Send back the data below exactly. Drop every picture.
EXERCISE DATA Start Marker
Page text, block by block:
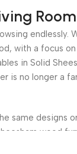
with a focus
in Solid
is no longer a
same
wood
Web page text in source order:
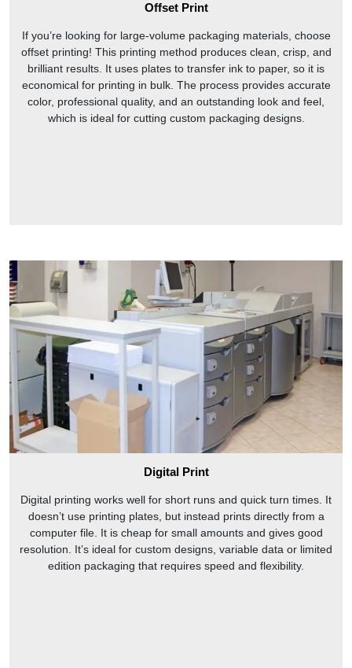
EXERCISE DATA End Marker
▸ SOLUTION TO THIS PROBLEM
Page text, block by block:
with a focus
in Solid
is no longer a
same
wood
Web page text in source order:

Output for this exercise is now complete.